Partial Dependence (PD)
Partial dependence plots show the marginal effect of features on predictions.
[ ]:
import skexplain
import plotting_config
[ ]:
# Load the training data and pre-fit models
estimators = skexplain.load_models()
X, y = skexplain.load_data()
explainer = skexplain.ExplainToolkit(estimators, X=X, y=y)

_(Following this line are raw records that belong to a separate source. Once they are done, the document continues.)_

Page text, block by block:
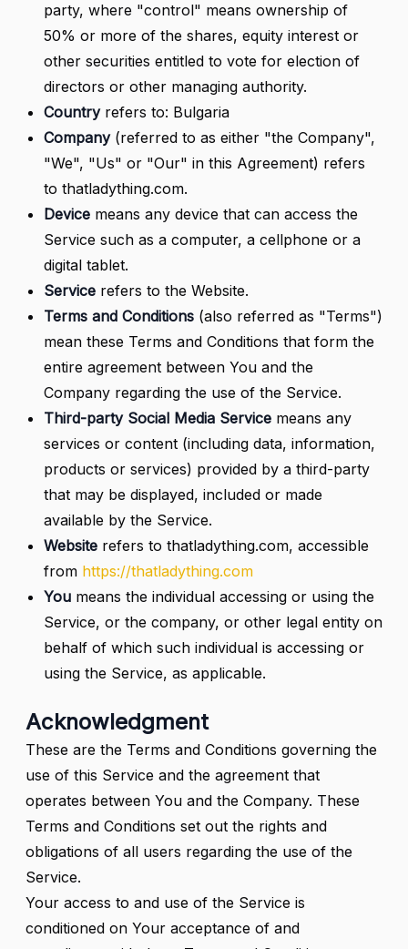
party, where "control" means ownership of
50% or more of the shares, equity interest or
other securities entitled to vote for election of
directors or other managing authority.
Countryrefers to: Bulgaria
Company(referred to as either "the Company",
"We", "Us" or "Our" in this Agreement) refers
to thatladything.com.
Device means any device that can access the
Service such as a computer, a cellphone or a
digital tablet.
Service refers to the Website.
Terms and Conditions (also referred as "Terms")
mean these Terms and Conditions that form the
entire agreement between You and the
Company regarding the use of the Service.
Third-party Social Media Service means any
services or content (including data, information,
products or services) provided by a third-party
that may be displayed, included or made
available by the Service.
Website refers to thatladything.com, accessible
from https://thatladything.com
You means the individual accessing or using the
Service, or the company, or other legal entity on
behalf of which such individual is accessing or
using the Service, as applicable.
Acknowledgment
These are the Terms and Conditions governing the
use of this Service and the agreement that
operates between You and the Company. These
Terms and Conditions set out the rights and
obligations of all users regarding the use of the
Service.
Your access to and use of the Service is
conditioned on Your acceptance of and
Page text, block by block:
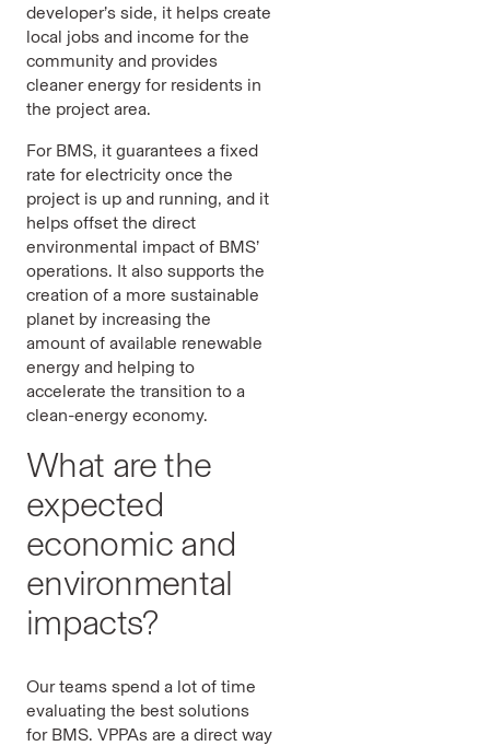
developer’s side, it helps create
local jobs and income for the
community and provides
cleaner energy for residents in
the project area.
For BMS, it guarantees a fixed
rate for electricity once the
project is up and running, and it
helps offset the direct
environmental impact of BMS’
operations. It also supports the
creation of a more sustainable
planet by increasing the
amount of available renewable
energy and helping to
accelerate the transition to a
clean-energy economy.
What are the
expected
economic and
environmental
impacts?
Our teams spend a lot of time
evaluating the best solutions
for BMS. VPPAs are a direct way
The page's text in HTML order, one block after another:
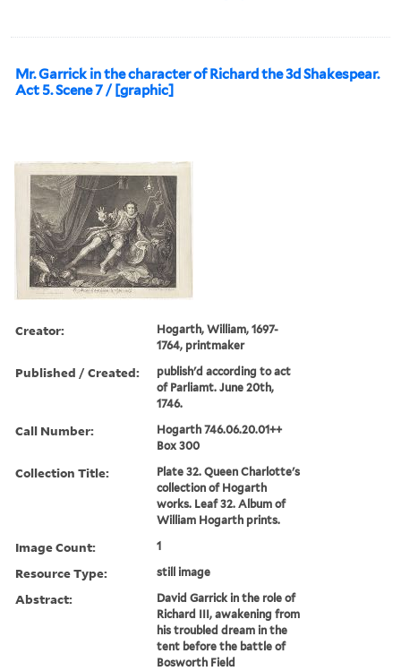
Mr. Garrick in the character of Richard the 3d Shakespear.
Act 5. Scene 7 / [graphic]
Creator:
Hogarth, William, 1697-
1764, printmaker
Published / Created:
publish'd according to act
of Parliamt. June 20th,
1746.
Call Number:
Hogarth 746.06.20.01++
Box 300
Collection Title:
Plate 32. Queen Charlotte's
collection of Hogarth
works. Leaf 32. Album of
William Hogarth prints.
Image Count: 1
Resource Type: still image
Abstract:
David Garrick in the role of
Richard III, awakening from
his troubled dream in the
tent before the battle of
Bosworth Field
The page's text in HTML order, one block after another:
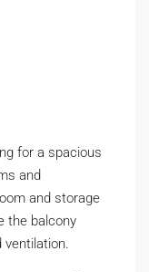
for a spacious
and
and storage
the balcony
ventilation.

explainer.set_plotting_config(
display_feature_names=plotting_config.display_feature_names,
display_units=plotting_config.display_units,
feature_colors=plotting_config.color_dict,
)
Computing 1D PD
The pd method computes partial dependence curves. Key arguments:
features: list of features to compute PD forn_bins: number of evenly-spaced binsn_bootstrap: number of bootstrap iterations for confidence intervalssubsample: number of examples to use
[ ]:
important_vars = ['sfcT_hrs_bl_frez', 'temp2m', 'sfc_temp', 'uplwav_flux']
pd_1d_ds = explainer.pd(
features=important_vars,
n_bootstrap=1,
subsample=1000,
n_jobs=len(important_vars) * 3,
n_bins=10,
)
Plotting PD Curves
Plot the partial dependence curves for the selected features.
[ ]:
fig, axes = explainer.plot_pd(pd=pd_1d_ds)
PD vs ALE
PD marginalizes over all other features, which can be misleading when features are correlated. ALE accounts for correlations by restricting the computation to nearby data points.
Below we compute the ALE for the same features so you can compare the two approaches.
[ ]:
ale_1d_ds = explainer.ale(
features=important_vars,
n_bootstrap=1,
subsample=1000,
n_jobs=1,
n_bins=10,
)
fig, axes = explainer.plot_ale(ale=ale_1d_ds)
When features are independent, PD and ALE will give similar results. When features are correlated (e.g., sfc_temp and temp2m), the PD curves may show artifacts because they evaluate the model at unrealistic feature combinations. ALE avoids this by computing effects within narrow bins of the feature distribution.
As a rule of thumb, prefer ALE when you suspect feature correlations, and use PD when features are roughly independent or you want the marginal effect interpretation.